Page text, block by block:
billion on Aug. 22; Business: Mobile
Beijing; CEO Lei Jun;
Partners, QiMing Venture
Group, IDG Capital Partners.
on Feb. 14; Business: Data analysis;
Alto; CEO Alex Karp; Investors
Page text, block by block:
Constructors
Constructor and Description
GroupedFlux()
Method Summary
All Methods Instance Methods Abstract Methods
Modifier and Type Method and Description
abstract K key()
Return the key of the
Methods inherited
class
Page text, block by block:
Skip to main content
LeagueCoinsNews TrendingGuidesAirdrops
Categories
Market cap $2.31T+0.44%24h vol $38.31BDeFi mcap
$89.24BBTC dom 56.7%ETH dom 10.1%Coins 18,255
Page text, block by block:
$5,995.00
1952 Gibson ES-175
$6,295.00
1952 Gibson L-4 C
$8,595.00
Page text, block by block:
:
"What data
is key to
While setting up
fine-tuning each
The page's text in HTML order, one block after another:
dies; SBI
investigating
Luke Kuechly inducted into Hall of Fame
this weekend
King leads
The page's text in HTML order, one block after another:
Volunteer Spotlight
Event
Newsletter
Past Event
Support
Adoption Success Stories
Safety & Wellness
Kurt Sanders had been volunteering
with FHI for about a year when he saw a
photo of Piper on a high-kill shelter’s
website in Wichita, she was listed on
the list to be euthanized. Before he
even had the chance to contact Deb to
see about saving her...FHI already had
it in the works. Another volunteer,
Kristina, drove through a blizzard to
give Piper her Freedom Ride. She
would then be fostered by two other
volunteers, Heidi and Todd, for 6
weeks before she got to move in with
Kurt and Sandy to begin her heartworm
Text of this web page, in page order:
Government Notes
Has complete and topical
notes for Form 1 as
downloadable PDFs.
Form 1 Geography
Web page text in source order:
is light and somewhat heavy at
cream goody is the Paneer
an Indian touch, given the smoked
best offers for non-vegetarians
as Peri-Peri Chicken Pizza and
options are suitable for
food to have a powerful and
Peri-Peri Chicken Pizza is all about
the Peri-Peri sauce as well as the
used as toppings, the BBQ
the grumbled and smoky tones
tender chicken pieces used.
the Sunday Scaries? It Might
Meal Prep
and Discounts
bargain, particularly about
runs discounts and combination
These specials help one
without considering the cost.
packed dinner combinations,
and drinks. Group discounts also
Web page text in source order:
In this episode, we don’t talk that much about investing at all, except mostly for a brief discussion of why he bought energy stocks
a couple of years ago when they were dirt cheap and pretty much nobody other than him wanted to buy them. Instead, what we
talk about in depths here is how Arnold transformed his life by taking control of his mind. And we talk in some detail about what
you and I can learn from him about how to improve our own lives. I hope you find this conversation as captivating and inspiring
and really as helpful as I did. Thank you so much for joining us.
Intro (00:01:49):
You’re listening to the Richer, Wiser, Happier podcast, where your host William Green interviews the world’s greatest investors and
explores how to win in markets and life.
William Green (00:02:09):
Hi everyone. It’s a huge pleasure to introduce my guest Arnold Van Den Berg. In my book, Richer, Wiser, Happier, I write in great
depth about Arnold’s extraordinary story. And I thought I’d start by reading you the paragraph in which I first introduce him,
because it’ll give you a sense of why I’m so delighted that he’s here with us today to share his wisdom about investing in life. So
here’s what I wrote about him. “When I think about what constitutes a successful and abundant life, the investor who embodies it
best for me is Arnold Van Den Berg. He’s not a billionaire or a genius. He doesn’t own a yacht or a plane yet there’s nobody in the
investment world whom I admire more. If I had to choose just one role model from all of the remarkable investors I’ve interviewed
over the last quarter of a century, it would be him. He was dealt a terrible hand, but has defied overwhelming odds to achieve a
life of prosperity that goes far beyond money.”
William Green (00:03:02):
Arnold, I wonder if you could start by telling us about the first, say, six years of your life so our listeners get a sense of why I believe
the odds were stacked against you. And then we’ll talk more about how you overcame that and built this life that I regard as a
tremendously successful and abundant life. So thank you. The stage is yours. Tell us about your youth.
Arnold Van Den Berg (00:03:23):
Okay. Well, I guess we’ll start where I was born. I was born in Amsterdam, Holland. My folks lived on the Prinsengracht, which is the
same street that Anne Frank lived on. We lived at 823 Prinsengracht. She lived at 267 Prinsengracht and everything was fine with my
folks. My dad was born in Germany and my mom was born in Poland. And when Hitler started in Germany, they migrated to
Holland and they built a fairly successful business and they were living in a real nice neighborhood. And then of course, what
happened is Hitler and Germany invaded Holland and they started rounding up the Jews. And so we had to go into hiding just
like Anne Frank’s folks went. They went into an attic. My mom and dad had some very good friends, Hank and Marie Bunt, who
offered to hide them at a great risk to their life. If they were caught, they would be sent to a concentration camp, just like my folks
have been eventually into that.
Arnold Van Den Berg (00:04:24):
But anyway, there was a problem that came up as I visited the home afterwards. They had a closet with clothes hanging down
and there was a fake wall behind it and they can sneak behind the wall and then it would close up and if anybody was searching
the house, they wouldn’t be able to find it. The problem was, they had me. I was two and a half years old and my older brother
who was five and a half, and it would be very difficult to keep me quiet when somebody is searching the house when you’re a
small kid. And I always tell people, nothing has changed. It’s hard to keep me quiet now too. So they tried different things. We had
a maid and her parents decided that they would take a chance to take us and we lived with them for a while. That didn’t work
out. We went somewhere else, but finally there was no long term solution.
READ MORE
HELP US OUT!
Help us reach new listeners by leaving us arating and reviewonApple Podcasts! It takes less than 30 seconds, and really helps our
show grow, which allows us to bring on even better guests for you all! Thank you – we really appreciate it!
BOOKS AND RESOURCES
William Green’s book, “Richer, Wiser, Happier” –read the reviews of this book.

------------

WHAT YOU NEED TO DO =>
Transcribe, exactly and without additions, the lines of the records above, beginning with the line that contains "While setting up" and ending with the line that contains "and really as", both included.

SOLUTION TO THE EXERCISE =>
While setting up
fine-tuning each
The page's text in HTML order, one block after another:
dies; SBI
investigating
Luke Kuechly inducted into Hall of Fame
this weekend
King leads
The page's text in HTML order, one block after another:
Volunteer Spotlight
Event
Newsletter
Past Event
Support
Adoption Success Stories
Safety & Wellness
Kurt Sanders had been volunteering
with FHI for about a year when he saw a
photo of Piper on a high-kill shelter’s
website in Wichita, she was listed on
the list to be euthanized. Before he
even had the chance to contact Deb to
see about saving her...FHI already had
it in the works. Another volunteer,
Kristina, drove through a blizzard to
give Piper her Freedom Ride. She
would then be fostered by two other
volunteers, Heidi and Todd, for 6
weeks before she got to move in with
Kurt and Sandy to begin her heartworm
Text of this web page, in page order:
Government Notes
Has complete and topical
notes for Form 1 as
downloadable PDFs.
Form 1 Geography
Web page text in source order:
is light and somewhat heavy at
cream goody is the Paneer
an Indian touch, given the smoked
best offers for non-vegetarians
as Peri-Peri Chicken Pizza and
options are suitable for
food to have a powerful and
Peri-Peri Chicken Pizza is all about
the Peri-Peri sauce as well as the
used as toppings, the BBQ
the grumbled and smoky tones
tender chicken pieces used.
the Sunday Scaries? It Might
Meal Prep
and Discounts
bargain, particularly about
runs discounts and combination
These specials help one
without considering the cost.
packed dinner combinations,
and drinks. Group discounts also
Web page text in source order:
In this episode, we don’t talk that much about investing at all, except mostly for a brief discussion of why he bought energy stocks
a couple of years ago when they were dirt cheap and pretty much nobody other than him wanted to buy them. Instead, what we
talk about in depths here is how Arnold transformed his life by taking control of his mind. And we talk in some detail about what
you and I can learn from him about how to improve our own lives. I hope you find this conversation as captivating and inspiring
and really as helpful as I did. Thank you so much for joining us.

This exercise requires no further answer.